[What is needed] Repeat the records below word for word, but start at the line that contains "usage for the site's analytics report. The", stop after the last line, and include nothing else.
:: Given records ::
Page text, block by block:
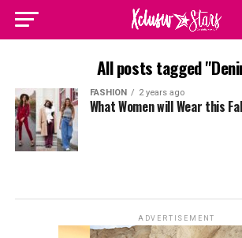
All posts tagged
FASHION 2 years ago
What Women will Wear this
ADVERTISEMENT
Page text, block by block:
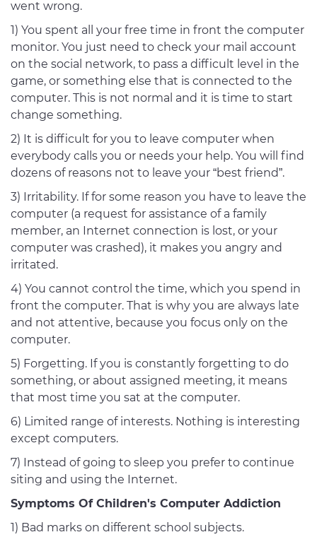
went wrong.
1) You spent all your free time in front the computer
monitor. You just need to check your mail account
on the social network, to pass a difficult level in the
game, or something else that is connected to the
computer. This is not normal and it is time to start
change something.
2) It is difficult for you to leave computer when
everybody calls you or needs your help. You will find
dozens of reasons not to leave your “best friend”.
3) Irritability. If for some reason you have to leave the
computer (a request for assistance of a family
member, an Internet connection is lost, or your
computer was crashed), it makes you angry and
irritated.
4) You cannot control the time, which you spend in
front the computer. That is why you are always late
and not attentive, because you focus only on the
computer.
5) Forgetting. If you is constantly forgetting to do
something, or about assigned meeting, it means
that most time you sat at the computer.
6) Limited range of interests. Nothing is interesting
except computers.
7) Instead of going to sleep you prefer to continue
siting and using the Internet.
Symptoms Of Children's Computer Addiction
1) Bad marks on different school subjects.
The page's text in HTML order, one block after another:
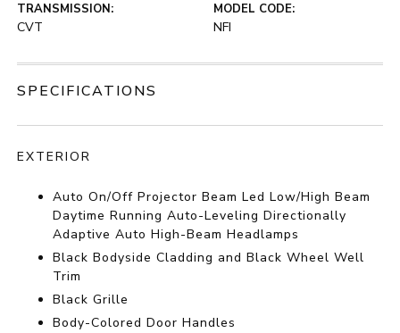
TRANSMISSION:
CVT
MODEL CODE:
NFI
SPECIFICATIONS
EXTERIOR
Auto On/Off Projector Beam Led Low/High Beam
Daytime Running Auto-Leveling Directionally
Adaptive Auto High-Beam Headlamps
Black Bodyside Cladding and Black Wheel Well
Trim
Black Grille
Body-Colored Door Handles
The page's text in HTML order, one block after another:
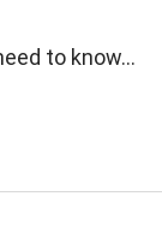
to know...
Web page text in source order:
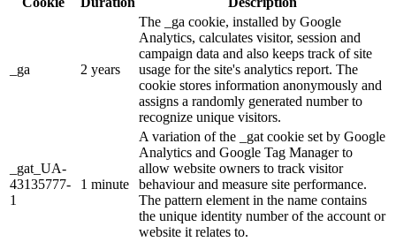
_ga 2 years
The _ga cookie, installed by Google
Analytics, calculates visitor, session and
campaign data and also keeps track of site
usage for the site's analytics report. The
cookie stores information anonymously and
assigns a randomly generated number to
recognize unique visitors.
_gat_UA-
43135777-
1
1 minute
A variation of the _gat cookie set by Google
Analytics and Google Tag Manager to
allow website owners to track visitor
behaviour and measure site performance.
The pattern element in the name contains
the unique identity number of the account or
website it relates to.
:::
[Written solution]
usage for the site's analytics report. The
cookie stores information anonymously and
assigns a randomly generated number to
recognize unique visitors.
_gat_UA-
43135777-
1
1 minute
A variation of the _gat cookie set by Google
Analytics and Google Tag Manager to
allow website owners to track visitor
behaviour and measure site performance.
The pattern element in the name contains
the unique identity number of the account or
website it relates to.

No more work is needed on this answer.